To understand this, I’ve simulated two Poisson distributions (as in, count data). If we tried to build a Chi-squared distribution out of this data, what percentage of values would be higher than the 95th percentile of an actual Chi-squared distribution?

df <- tibble(
  pois_1 = rpois(10000, 10),
  pois_2 = rpois(10000, 10),
  chisq_real = rchisq(10000, df = 2)
  ) %>%
  mutate(pois_1 = (pois_1-mean(pois_1))/sd(pois_1),
         pois_2 = (pois_2-mean(pois_2))/sd(pois_2)) %>%
  mutate(chisq_11 = pois_1^2+pois_1^2,
         chisq_12 = pois_1^2+pois_2^2) %>%
  select(contains("chisq_")) %>%
  gather(key = "distribution", value = "value") %>%
  mutate(over_95 = value > qchisq(.95, df=2))

ggplot(df, aes(x = value, fill = over_95)) +
  geom_histogram(alpha = 0.5, binwidth = 1) +
  facet_grid(~distribution) +
  theme_bw()

chisq_12 is built via two independent Poisson distributions, while chisq_11 is just two identical samples added together (making the distributions dependent).
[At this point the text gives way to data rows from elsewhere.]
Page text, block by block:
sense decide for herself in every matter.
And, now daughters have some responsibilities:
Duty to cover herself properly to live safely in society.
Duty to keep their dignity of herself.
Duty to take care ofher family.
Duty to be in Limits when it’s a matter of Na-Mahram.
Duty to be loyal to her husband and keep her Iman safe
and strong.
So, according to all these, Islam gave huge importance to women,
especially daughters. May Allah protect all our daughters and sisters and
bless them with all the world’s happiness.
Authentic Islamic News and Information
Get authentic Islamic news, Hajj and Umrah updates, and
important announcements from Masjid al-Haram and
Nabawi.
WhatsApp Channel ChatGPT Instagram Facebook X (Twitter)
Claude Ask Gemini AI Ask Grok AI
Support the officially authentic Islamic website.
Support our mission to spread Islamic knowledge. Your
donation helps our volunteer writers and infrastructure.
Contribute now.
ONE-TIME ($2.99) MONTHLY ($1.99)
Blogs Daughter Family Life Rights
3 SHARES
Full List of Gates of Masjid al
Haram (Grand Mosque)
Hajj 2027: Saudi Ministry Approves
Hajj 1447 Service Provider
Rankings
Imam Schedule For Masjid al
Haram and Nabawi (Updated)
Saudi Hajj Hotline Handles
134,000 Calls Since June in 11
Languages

From the chart it seems like it works and if you look at the percentage of values higher than the 95th percentile:

df %>%
  group_by(distribution) %>%
  summarise(over_95 = mean(over_95)) %>%
  knitr::kable()

So chisq_12 and chisq_real makes sense - around 5 per cent of values are going to be higher than the 95th percentile. For chisq_11, we see that is not the case and the percentage is higher!
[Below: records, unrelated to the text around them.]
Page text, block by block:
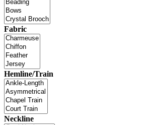
Fabric
Hemline/Train
Neckline
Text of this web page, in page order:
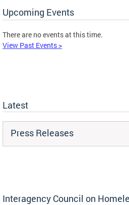
Upcoming Events
There are no events at this time.
View Past Events >
Latest
Press Releases
Interagency Council on
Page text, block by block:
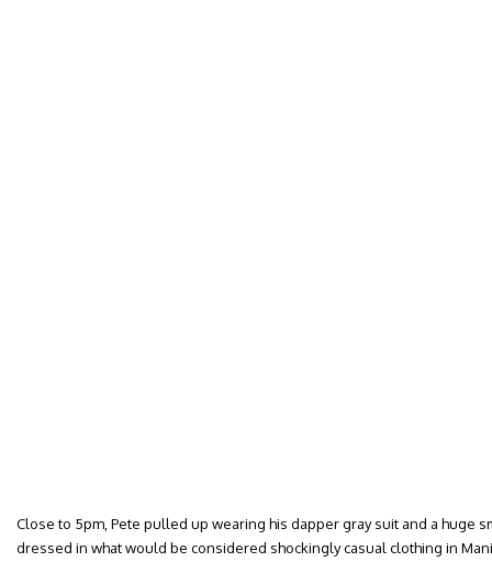
Close to 5pm, Pete pulled up wearing his dapper gray suit and a huge
dressed in what would be considered shockingly casual clothing in
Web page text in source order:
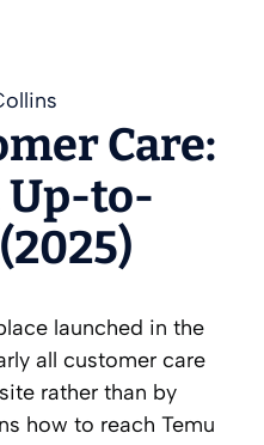
Care:
Up-to-
launched in the
all customer care
rather than by
how to reach Temu
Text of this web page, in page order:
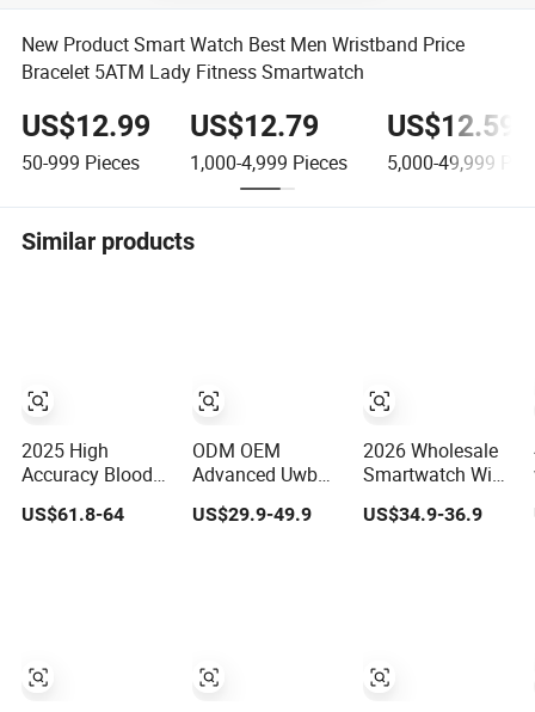
New Product Smart Watch Best Men Wristband Price
Bracelet 5ATM Lady Fitness Smartwatch
US$12.99
50-999 Pieces
US$12.79
1,000-4,999 Pieces
US$12.59
5,000-49,999
Similar products
2025 High
Accuracy Blood
Pump Smart
Airbag Health
Smartwatch
US$61.8-64
ODM OEM
Advanced Uwb
Device Sport
for Adult
US$29.9-49.9
2026 Wholesale
Smartwatch WiFi
Bracelet Sport
US$34.9-36.9
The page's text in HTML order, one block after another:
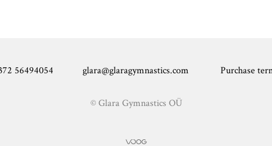
56494054 glara@glaragymnastics.com Purchase
© Glara Gymnastics OÜ
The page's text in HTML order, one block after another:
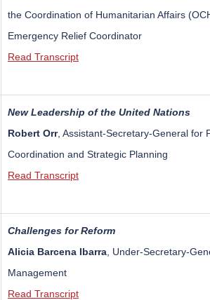
the Coordination of Humanitarian Affairs
Emergency Relief Coordinator
Read Transcript
New Leadership of the United Nations
Robert Orr, Assistant-Secretary-General for
Coordination and Strategic Planning
Read Transcript
Challenges for Reform
Alicia Barcena Ibarra , Under-Secretary-
Management
Read Transcript
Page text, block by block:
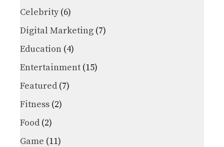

We can see that the Chi-squared distribution requires that the added distributions be independent. The final kicker comes in when we look back at the Chi-squared test formula:

\[\tilde{\chi}^2=\sum_{k=1}^{n} \frac{(O_k - E_k)^2}{E_k}\]

If the difference between observed and expected values is small, then \(\chi^2\) is small. If the difference is large, then \(\chi^2\) is large. The observed values follow a normal distribution and the expected values also follow a normal distribution, therefore the squared difference can be modeled as a Chi-squared distribution. And since it can be modeled it can be turned into a probability of observing this or more extreme⁵ data!
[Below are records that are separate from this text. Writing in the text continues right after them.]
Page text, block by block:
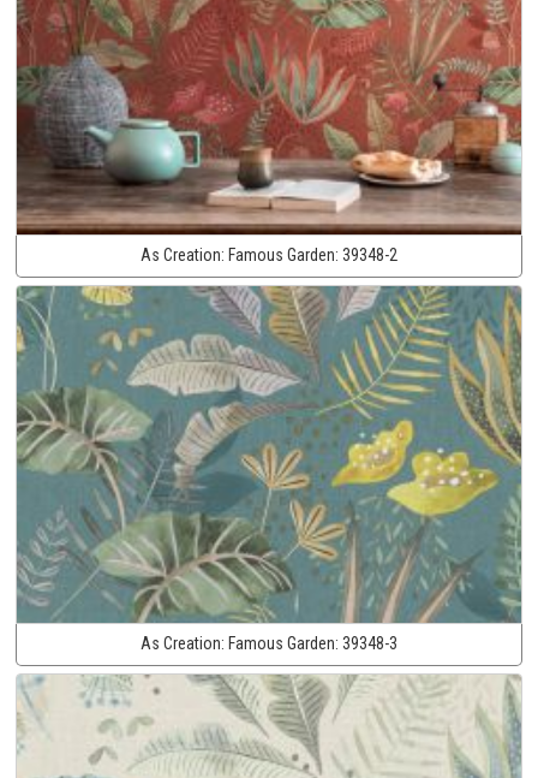
As Creation: Famous Garden: 39348-2
As Creation: Famous Garden: 39348-3
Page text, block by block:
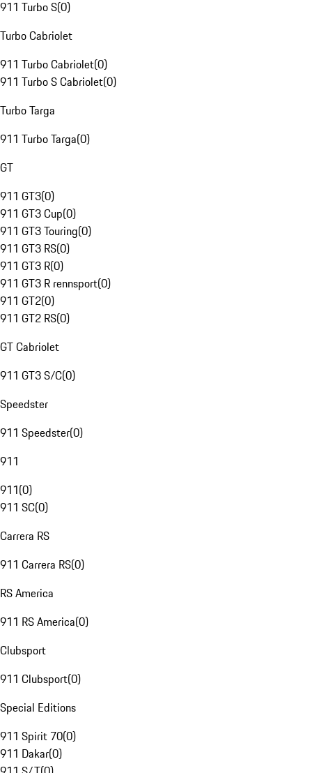
911 Turbo S(0)
Turbo Cabriolet
911 Turbo Cabriolet(0)
911 Turbo S Cabriolet(0)
Turbo Targa
911 Turbo Targa(0)
GT
911 GT3(0)
911 GT3 Cup(0)
911 GT3 Touring(0)
911 GT3 RS(0)
911 GT3 R(0)
911 GT3 R rennsport(0)
911 GT2(0)
911 GT2 RS(0)
GT Cabriolet
911 GT3 S/C(0)
Speedster
911 Speedster(0)
911
911(0)
911 SC(0)
Carrera RS
911 Carrera RS(0)
RS America
911 RS America(0)
Clubsport
911 Clubsport(0)
Special Editions
911 Spirit 70(0)
911 Dakar(0)
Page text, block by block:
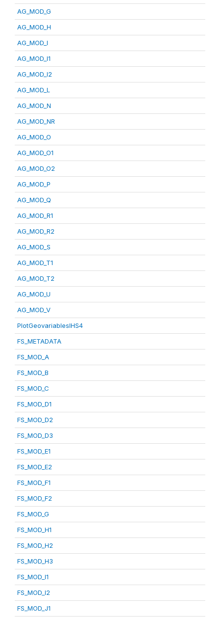
AG_MOD_G
AG_MOD_H
AG_MOD_I
AG_MOD_I1
AG_MOD_I2
AG_MOD_L
AG_MOD_N
AG_MOD_NR
AG_MOD_O
AG_MOD_O1
AG_MOD_O2
AG_MOD_P
AG_MOD_Q
AG_MOD_R1
AG_MOD_R2
AG_MOD_S
AG_MOD_T1
AG_MOD_T2
AG_MOD_U
AG_MOD_V
PlotGeovariablesIHS4
FS_METADATA
FS_MOD_A
FS_MOD_B
FS_MOD_C
FS_MOD_D1
FS_MOD_D2
FS_MOD_D3
FS_MOD_E1
FS_MOD_E2
FS_MOD_F1
FS_MOD_F2
FS_MOD_G
FS_MOD_H1
FS_MOD_H2
FS_MOD_H3
FS_MOD_I1
FS_MOD_I2
FS_MOD_J1
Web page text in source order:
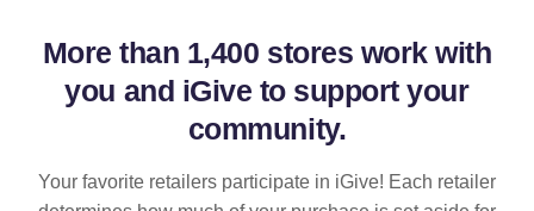
More than 1,400 stores work with
you and iGive to support your
community.
Your favorite retailers participate in iGive! Each retailer
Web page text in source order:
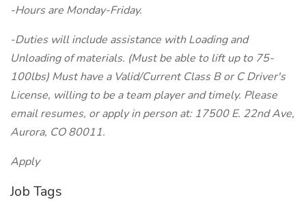
-Hours are Monday-Friday.
-Duties will include assistance with Loading and
Unloading of materials. (Must be able to lift up to 75-
100lbs) Must have a Valid/Current Class B or C Driver's
License, willing to be a team player and timely. Please
email resumes, or apply in person at: 17500 E. 22nd Ave,
Aurora, CO 80011.
Apply
Job Tags
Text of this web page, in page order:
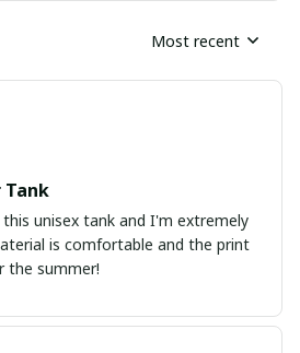
Most recent
Tank
unisex tank and I'm extremely
is comfortable and the print
the summer!

To me this makes enough sense to trust it. In summary, Pearson created the formula that returns a value. This particular value increases or decreases based on the difference of observed and expected count data. The test statistic by itself does not tell us much, but we know that the formula should generate values that are distributed along a chi-squared distribution and we can translate the value into a probability by checking where Chi-squared test values fall in the Chi-squared test distribution.

Even though the test is pretty simple, it packs a lot of assumptions and nuance. For a really good explanation, I would recommend checking out Danielle Navarro’s book Learning with R.

Footnotes

1. Not necessarily interesting, haha

2. This would make for a great “HAHA CHI-SQUARED TEST GOES BRRR” meme.

3. I am leaving out some nuance here by using the goodness of fit formula when I could also show the Test for Independence formula which looks like this: \(X^2=\sum\limits_{i=1}^I \sum\limits_{j=1}^J\dfrac{(O_{ij}-E_{ij})^2}{E_{ij}}\) Although it is more correct, it also takes more time to read and understand for people not used to indices.

4. A really good technical explanation can be found here. Essentially \(O_k\) is a count therefore it can be modeled as a Poisson distribution (\(O_k \sim Poisson(E_k,E_k)\)) and with high enough counts the distribution becomes similar enough to the normal distribution with mean and variance \(E_k\).

5. I am putting this clunky wording here just to be correct because the probability of observing an exact Chi-squared test value is always zero since the distribution is continuous.